Here’s how to help teens build resilience:
- Encourage open communication. Foster a safe space for your child to express their emotions, feelings, and challenges. Remind them that their feelings are valid and okay, and avoid the urge to try to “fix” their difficult emotions. Instead, show them they can trust and rely on you to hear their concerns in a safe and nonreactive way.
- Listen. When a teen tries to tell you something, pay attention. They may be reaching out for practical help or an empathetic ear. Ask them questions about how they’re feeling, and listen to the answers without an agenda. The time to intervene is when they specifically ask you for solutions, or if you think they may be at risk for violence, self-harm, or suicide. Issues like these need to be taken seriously and require immediate therapeutic intervention.
- Provide helpful coping tools. Introduce and model concepts like mindfulness and breathing. Help them understand that their thoughts are not who they are, and teach them to name and acknowledge their different emotions. These are basic but powerful tools that go a long way in combating shame, anxiety, and depression.
- Acknowledge their strengths. Teens often need help remembering they are worthy and deserving of compassion from others and themselves. Remind your child of the wonderful parts about them, including things they may see as weaknesses, such as sensitivity. Teens who value and accept themselves are more likely to navigate future challenges with success.
- Integrate healthy habits into family life. Building healthy habits for the whole family can look like providing nourishing food for your teen’s developing brain, taking cooking or art classes together, or spending more time in nature.
- Embrace failure.
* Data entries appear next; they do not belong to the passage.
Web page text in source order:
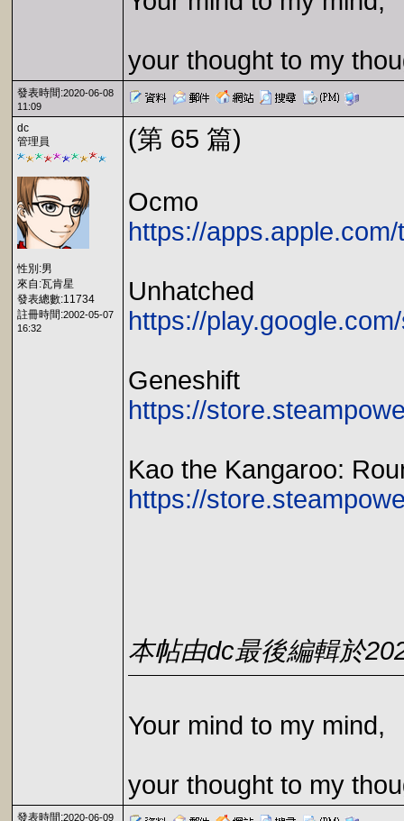
your thought to my
發表時間:2020-06-08
11:09
dc
管理員
性別:男
來自:瓦肯星
發表總數:11734
註冊時間:2002-05-07
16:32
(第 65 篇)
Ocmo
https://
Unhatched
https://
Geneshift
https://
Kao the Kangaroo:
https://
本帖由dc最後編輯於
Your mind to my mind,
your thought to my
發表時間:2020-06-09
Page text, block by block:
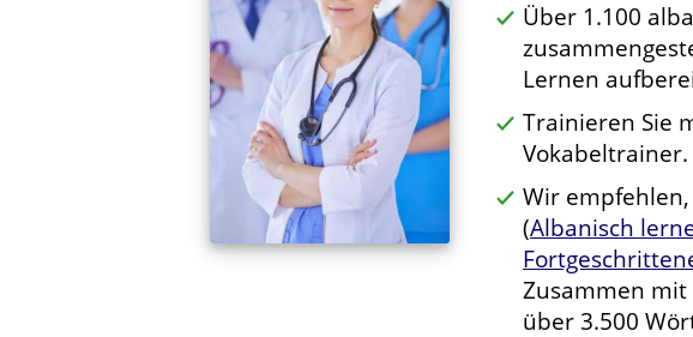
Über 1.100
Lernen
Trainieren Sie
Vokabeltrainer.
Wir
(Albanisch
Zusammen mit
über 3.500
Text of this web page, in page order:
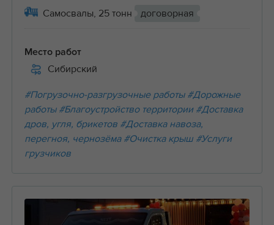
Самосвалы, 25 тонн договорная
Место работ
Сибирский
#Погрузочно-разгрузочные работы #Дорожные
работы #Благоустройство территории #Доставка
дров, угля, брикетов #Доставка навоза,
перегноя, чернозёма #Очистка крыш #Услуги
грузчиков

Teach teens that failure is a normal and expected part of being human. This can help them develop healthy attitudes around effort and vulnerability. Sure, succeeding on the first try feels great. But it’s rare. Research shows that people who shut down or stop trying after a failure are much less likely to find contentment and success in life. Help teens understand that their efforts and intentions are brave and worthwhile—and much more important than the results.
Self-compassion
Self-compassion is the practice of acknowledging your own struggles without judgment or criticism, but instead with unconditional positive regard. Teens with higher levels of self-compassion have lower levels of depression and other mental health issues. Self-compassion also increases outward kindness, empathy, and a willingness to listen to differing perspectives.
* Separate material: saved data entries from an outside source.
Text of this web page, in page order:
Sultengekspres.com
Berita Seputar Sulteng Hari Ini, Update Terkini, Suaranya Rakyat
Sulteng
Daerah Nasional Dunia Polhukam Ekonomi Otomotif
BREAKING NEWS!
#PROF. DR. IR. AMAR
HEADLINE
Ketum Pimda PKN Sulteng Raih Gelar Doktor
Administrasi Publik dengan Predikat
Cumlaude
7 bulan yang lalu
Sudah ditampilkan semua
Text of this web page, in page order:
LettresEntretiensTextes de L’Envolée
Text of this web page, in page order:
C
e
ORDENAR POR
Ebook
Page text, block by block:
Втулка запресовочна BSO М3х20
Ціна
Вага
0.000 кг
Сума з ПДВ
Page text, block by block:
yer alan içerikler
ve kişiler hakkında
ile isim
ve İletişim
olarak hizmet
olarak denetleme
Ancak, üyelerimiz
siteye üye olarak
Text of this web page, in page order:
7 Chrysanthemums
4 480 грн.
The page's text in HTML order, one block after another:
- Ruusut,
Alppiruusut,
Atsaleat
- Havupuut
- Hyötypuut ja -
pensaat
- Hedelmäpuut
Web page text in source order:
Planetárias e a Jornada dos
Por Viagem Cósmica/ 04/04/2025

Here are some ways to help teens develop self-compassion:
- Allow them to freely express a full range of emotions
- Listen to them without judgment or agenda
- Model kind self-talk
- Help them unpack shame and feelings of unworthiness, which block self-compassion
#2: Relationship Skills
Developing healthy and authentic relationships is a crucial aspect of mental health at any age. Relationship skills can take a long time to develop, and many of these life skills require self-awareness and trial and error. Supporting teens with basic skills like communication, active listening, and empathy will help them foster positive romantic relationships and close friendships.
The following skills are helpful for teens in cultivating caring and reciprocal relationships with family, friends, and romantic partners.
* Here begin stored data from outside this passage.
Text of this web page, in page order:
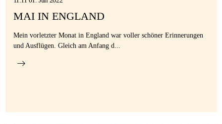
MAI IN ENGLAND
Mein vorletzter Monat in England war voller schöner Erinnerungen
und Ausflügen. Gleich am Anfang d...
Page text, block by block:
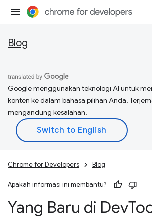
Blog
Google menggunakan teknologi AI untuk
konten ke dalam bahasa pilihan Anda.
mengandung kesalahan.
Chrome for Developers Blog
Apakah informasi ini membantu?
Yang Baru di Dev
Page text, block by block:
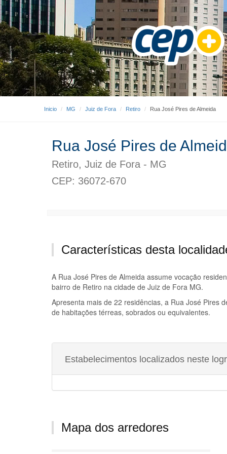
Inicio MG Juiz de Fora Retiro Rua José Pires de Almeida
Rua José Pires de
Retiro, Juiz de Fora - MG
CEP: 36072-670
Características desta
A Rua José Pires de Almeida assume vocação
bairro de Retiro na cidade de Juiz de Fora MG.
Apresenta mais de 22 residências, a Rua José Pires
de habitações térreas, sobrados ou equivalentes.
Estabelecimentos localizados neste
Mapa dos arredores
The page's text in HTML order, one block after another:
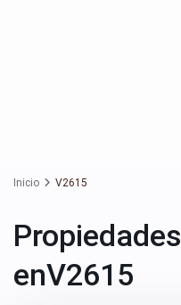
Inicio V2615
enV2615
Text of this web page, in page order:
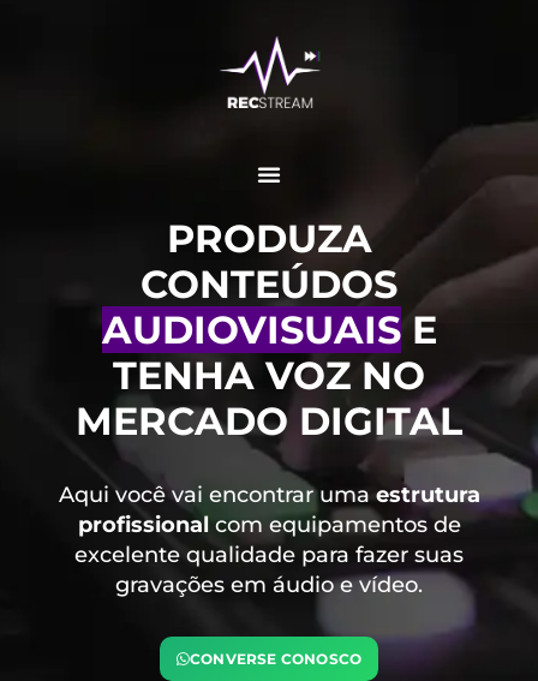
PRODUZA
CONTEÚDOS
AUDIOVISUAISE
TENHA VOZ NO
MERCADO DIGITAL
Aqui você vai encontrar uma estrutura
profissional com equipamentos de
excelente qualidade para fazer suas
gravações em áudio e vídeo.
CONVERSE CONOSCO
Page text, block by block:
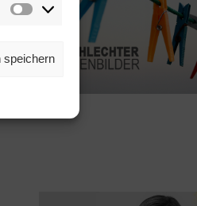
Marketing
speichern
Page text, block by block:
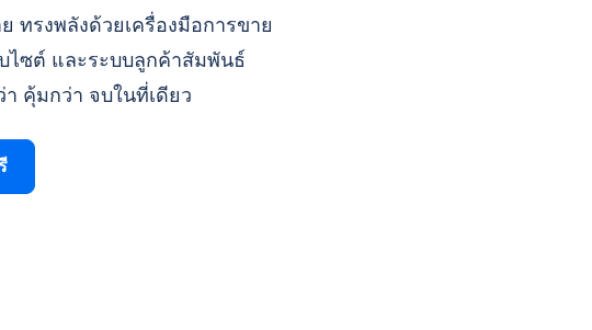
ทรงพลังด้วยเครื่องมือการขาย
ไซต์ และระบบลูกค้าสัมพันธ์
คุ้มกว่า จบในที่เดียว
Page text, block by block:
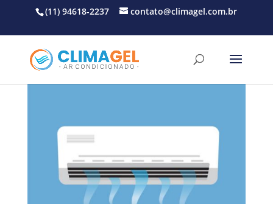
(11) 94618-2237 contato@climagel.com.br
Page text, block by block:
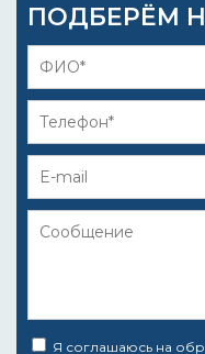
ПОДБЕРЁМ
Я соглашаюсь на
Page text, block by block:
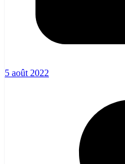
5 août 2022
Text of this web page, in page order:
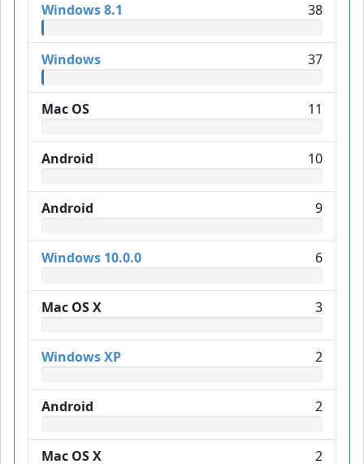
Windows 8.1 38
Windows 37
Mac OS 11
Android 10
Android 9
Windows 10.0.0 6
Mac OS X 3
Windows XP 2
Android 2
Mac OS X 2
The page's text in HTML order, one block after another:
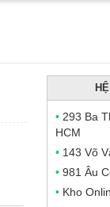
• 293 Ba
HCM
• 143 Võ
• 981 Âu
• Kho
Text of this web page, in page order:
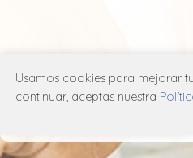
PharmaBrand
Farmacéutico
Usamos cookies para mejorar
continuar, aceptas nuestra
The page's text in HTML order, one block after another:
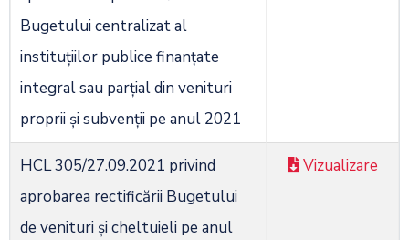
Bugetului centralizat al
instituţiilor publice finanţate
integral sau parţial din venituri
proprii şi subvenţii pe anul 2021
HCL 305/27.09.2021 privind
aprobarea rectificării Bugetului
de venituri şi cheltuieli pe anul
Vizualizare
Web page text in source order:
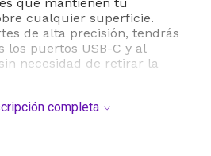
cualquier superficie.
de alta precisión, tendrás
los puertos USB-C y al
necesidad de retirar la
integral no solo resguarda
completa
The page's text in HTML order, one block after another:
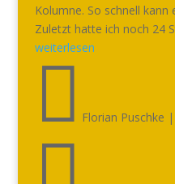
Kolumne. So schnell
Zuletzt hatte ich noch 24
weiterlesen
 Florian Puschke |
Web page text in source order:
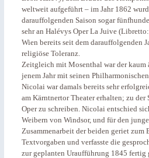
weltweit aufgeführt – im Jahr 1862
darauffolgenden Saison sogar
sehr an Halévys Oper La Juive
Wien bereits seit dem darauffolgenden
religiöse Toleranz.
Zeitgleich mit Mosenthal war der
jenem Jahr mit seinen
Nicolai war damals bereits sehr
am Kärntnertor Theater erhalten; zu
Oper zu schreiben. Nicolai entschied
Weibern von Windsor, und für den
Zusammenarbeit der beiden geriet
Textvorgaben und verfasste die
zur geplanten Uraufführung 1845
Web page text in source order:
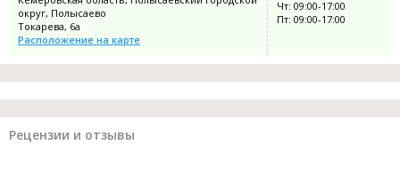
округ, Полысаево
Токарева, 6а
Расположение на карте
Чт: 09:00-17:00
Пт: 09:00-17:00
Рецензии и отзывы

- Listening skills: Being a good listener is simple in theory, but in practice is one of the more challenging relationship skills to learn. You can model active listening for your teen by avoiding judgment, paying full attention when they speak, expressing interest in what they say, and asking them questions. Modeling healthy behaviors like these helps encourage your teen to bring these skills to all the relationships in their lives.
- Effective communication: Help your teen learn to communicate by encouraging honest and direct expression, allowing for emotional vulnerability, and fostering a safe space for them to ask for what they need.
- Empathy: Developing empathy for others will help your teen have mutually respectful relationships throughout their life. Empathy includes a desire to understand other people’s points of view without judgment, even though they may differ from your own.
- Personal accountability: Learning to take accountability and apologize for causing hurt or pain helps improve trust and longevity in relationships.
- Healthy boundaries: Setting boundaries is crucial for helping teens feel safe and respected in relationships. Boundaries can be sexual, physical, emotional, time-based, and more.
- Mutual care: Learning to select friendships and relationships based on care, reciprocity, and mutual respect takes time. Teens sometimes get involved in toxic friendships as a result of their deep-seated need to fit in and belong with their peers. Parents can help them navigate this process by gently encouraging them to find supportive and loving relationships.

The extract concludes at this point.